An equivalent form is
$$R_{\mu \nu}=\kappa \left (T_{\mu \nu}-\frac{1}{2} T g_{\mu \nu} \right), \quad T=T_{\mu}^{\mu}.$$

 

[PeterDonis]

this is not the Ricci but the energy-momentum tensor

In the paper by Baez and Bunn that I linked to, they rearrange the field equation so that the Ricci tensor is on the LHS, in the "equivalent form" you give at the end of your post. That is because the Ricci tensor is the tensor that has the direct physical interpretation being discussed (the "acceleration" of the volume, divided by the volume, of a small ball of test particles, caused by "mass" or more precisely density of stress-energy). That is what I was referring to.

 

[catlove]

Tenors (field vectors) are associated with an entity that consitutes matter yet in vacuum there is not matter so tenor theory (guess) is speculative.

 

[PeterDonis]

Tenors (field vectors) are associated with an entity that consitutes matter

Not necessarily. Spacetime itself is described by tensors (metric tensor, Riemann tensor, etc.) even in the absence of matter.

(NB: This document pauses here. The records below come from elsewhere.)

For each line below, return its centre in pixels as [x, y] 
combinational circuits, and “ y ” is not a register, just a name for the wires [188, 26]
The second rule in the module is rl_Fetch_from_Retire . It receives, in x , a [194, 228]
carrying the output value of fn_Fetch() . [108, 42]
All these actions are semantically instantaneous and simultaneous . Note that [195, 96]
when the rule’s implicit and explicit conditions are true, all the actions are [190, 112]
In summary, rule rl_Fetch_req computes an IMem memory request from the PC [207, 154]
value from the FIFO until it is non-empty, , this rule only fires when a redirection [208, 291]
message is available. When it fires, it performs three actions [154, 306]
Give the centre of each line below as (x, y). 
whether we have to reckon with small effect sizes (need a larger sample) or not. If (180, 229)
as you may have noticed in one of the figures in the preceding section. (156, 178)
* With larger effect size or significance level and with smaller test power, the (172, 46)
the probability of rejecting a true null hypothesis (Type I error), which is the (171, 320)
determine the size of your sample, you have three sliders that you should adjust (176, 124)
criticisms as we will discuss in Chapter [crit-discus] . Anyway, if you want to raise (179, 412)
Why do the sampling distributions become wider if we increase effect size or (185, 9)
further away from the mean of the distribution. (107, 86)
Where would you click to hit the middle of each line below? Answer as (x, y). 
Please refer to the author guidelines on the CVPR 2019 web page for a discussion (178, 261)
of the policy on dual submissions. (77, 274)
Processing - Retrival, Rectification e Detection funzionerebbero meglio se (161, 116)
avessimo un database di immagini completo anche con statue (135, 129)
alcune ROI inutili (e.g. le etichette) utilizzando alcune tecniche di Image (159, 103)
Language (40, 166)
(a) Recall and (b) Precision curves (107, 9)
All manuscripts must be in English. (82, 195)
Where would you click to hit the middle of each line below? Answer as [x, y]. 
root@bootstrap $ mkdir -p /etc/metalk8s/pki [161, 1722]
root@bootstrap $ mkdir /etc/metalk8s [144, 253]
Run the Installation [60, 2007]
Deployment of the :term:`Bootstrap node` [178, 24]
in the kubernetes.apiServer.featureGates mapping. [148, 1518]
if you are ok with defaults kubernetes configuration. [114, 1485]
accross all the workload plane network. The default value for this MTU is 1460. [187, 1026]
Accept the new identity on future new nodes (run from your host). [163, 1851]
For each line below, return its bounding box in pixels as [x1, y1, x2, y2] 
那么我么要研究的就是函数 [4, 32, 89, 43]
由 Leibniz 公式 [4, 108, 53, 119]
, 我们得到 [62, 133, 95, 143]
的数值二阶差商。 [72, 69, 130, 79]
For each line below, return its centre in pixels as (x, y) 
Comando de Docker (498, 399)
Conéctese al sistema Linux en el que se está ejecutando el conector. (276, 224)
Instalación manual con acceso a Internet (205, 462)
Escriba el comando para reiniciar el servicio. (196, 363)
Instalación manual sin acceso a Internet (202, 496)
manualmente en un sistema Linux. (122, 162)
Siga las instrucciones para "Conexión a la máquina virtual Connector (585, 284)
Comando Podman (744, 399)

so tenor theory (guess) is speculative.

Your guess is incorrect.

 

[catlove]

Really?

"Maxwell's electrodynamics proceeds in the same unusual way already analyzed in studying his electrostatics. Under the influence of hypotheses which remain vague and undefined in his mind, Maxwell sketches a theory which he never completes, he does not even bother to remove contradictions from it; then he starts changing this theory, he imposes on it essential modifications which he does not notify to his reader; the latter tries in vain to fix the fugitive and intangible thought of the author; just when he thinks he has got it, even the parts of the doctrine dealing with the best studied phenomena are seen to vanish. And yet this strange and disconcerting method led Maxwell to the electromagnetic theory of light!" (Duhem, 1902).

 

[PeterDonis]

Really?

Yes.

Duhem, 1902

A reference from 119 years ago, particularly from a philosopher and not a scientist, more particularly one that makes incorrect claims (Maxwell electrodynamics is perfectly consistent), and even more particularly when the issue it is talking about has nothing whatever to do with tensors, is not a good basis for discussion.